Sponge cakes originated in Europe in the 1600s, but it was not until 1839 with the publication of Lettice Bryan's The Kentucky Housewife that an American version emerged. Unlike its European counterpart, Bryan's "White Sponge" lacked egg yolks, gaining a soft texture from a high sugar content, and maintaining its shape through the citric acid-content of lemon and orange juice that were whisked through a meringue.
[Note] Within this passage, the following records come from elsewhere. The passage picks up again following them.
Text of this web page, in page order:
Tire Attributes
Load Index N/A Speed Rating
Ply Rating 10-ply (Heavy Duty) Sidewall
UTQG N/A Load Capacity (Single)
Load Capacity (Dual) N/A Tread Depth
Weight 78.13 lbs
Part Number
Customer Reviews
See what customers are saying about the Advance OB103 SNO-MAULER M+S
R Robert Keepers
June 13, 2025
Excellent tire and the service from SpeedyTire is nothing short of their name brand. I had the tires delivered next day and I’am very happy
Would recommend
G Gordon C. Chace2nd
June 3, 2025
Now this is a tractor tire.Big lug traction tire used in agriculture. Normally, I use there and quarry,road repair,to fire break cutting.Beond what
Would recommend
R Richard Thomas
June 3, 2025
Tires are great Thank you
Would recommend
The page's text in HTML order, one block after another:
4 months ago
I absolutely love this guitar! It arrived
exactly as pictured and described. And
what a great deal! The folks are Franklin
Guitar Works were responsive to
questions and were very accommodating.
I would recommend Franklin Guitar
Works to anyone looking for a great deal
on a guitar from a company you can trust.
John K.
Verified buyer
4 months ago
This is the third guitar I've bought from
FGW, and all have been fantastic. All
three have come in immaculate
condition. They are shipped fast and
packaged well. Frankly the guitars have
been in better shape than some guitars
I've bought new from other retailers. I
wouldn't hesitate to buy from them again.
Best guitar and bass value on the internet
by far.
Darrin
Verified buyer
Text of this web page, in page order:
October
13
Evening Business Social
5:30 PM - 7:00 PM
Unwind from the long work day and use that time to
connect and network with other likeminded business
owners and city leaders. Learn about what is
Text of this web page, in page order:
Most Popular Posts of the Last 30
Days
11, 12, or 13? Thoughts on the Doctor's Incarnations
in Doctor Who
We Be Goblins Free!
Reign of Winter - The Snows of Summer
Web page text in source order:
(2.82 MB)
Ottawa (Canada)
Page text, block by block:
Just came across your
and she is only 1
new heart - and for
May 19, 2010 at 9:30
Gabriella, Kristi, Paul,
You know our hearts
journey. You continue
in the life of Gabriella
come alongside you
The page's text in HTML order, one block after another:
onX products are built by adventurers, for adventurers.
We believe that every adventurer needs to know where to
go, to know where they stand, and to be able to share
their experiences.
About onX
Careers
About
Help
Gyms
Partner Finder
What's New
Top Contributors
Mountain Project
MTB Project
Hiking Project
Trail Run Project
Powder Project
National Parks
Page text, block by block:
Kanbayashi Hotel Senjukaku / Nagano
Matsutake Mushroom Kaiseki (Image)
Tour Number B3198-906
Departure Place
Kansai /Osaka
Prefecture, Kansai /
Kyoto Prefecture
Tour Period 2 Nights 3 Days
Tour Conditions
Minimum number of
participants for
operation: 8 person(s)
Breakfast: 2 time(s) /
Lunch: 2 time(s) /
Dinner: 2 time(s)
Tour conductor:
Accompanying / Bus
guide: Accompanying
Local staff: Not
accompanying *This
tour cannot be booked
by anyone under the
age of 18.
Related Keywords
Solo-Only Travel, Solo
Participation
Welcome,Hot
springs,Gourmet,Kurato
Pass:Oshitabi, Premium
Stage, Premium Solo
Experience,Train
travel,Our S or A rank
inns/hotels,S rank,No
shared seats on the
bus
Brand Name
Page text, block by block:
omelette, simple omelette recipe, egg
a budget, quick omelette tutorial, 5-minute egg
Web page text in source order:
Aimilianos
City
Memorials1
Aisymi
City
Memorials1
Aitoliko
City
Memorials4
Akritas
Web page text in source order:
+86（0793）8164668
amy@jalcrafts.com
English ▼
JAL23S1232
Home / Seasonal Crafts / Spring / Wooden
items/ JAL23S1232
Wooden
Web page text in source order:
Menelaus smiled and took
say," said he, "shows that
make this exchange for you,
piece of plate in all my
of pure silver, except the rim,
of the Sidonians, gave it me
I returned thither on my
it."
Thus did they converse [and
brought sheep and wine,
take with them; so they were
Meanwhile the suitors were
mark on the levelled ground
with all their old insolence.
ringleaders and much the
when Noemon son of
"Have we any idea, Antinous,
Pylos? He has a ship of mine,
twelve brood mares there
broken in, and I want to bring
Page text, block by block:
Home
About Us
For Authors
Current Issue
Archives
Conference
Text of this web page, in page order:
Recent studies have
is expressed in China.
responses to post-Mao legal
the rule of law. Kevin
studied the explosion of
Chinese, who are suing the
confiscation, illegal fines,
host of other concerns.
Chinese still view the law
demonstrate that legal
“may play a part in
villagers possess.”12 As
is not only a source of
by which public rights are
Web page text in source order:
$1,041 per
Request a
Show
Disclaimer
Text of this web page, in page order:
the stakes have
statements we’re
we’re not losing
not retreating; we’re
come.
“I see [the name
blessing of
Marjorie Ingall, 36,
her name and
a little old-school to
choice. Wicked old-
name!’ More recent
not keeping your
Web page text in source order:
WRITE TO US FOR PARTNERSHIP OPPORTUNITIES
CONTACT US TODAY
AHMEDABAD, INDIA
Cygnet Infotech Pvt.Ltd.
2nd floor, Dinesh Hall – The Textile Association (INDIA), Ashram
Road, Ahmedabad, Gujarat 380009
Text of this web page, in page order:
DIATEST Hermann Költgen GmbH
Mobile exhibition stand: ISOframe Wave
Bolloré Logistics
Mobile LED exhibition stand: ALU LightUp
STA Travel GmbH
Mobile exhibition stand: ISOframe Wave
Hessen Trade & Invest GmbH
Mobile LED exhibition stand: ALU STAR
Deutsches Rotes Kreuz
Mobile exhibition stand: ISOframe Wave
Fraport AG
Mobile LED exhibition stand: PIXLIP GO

White sponge gained popularity in the 1860s and 1870s after the 1864 publication of The Practical Cook Book, which removed ingredients from earlier sponge cakes until only sugar, flour, and egg whites remained. On top of this basic recipe, cooks sometimes added flavor and stability with almond extract and cream of tartar. According to the food historian Stephen Schmidt's writing in The Oxford Encyclopedia of Food and Drink in America, it is here, with the creation of cakes with greater volume and lighter consistency where the modern angel food cake became distinct from the earlier white sponge. William Woys Weaver gives an earlier date, saying the angel food cake emerged among the Pennsylvania Dutch in the 1850s. Sponges gained further popularity after 1870 when the rotary egg beater was invented, reducing how much time and effort was needed.

Sources differ on how cookbook authors had used "angel's food" as a descriptor to this point. Food writer Stella Parks writes that it was used to characterize sweet dishes as having a wholesome quality, with the phrase derived from a use in the 16th century Book of Common Prayer, referencing the biblical manna. Schmidt writes that desserts labeled "angel food" were frozen mousses made from egg whites and whipped cream, along with other, similar dishes. The first use of "angels' food" to reference the cake identified by Parks came in The Home Messenger, a cookbook published in 1878 in Detroit, Michigan. In 1884, a recipe was published by Mary Johnson Bailey Lincoln in her Boston Cook Book, after which the cake gained wide popularity. The appearance of angel food cake in cookbooks of the northern US represented an inversion of recipes for the white sponge, which had been the domain of southern cookbooks. The cake's appearance came in some of the last years of American cake cookery before the mass uptake of baking powder.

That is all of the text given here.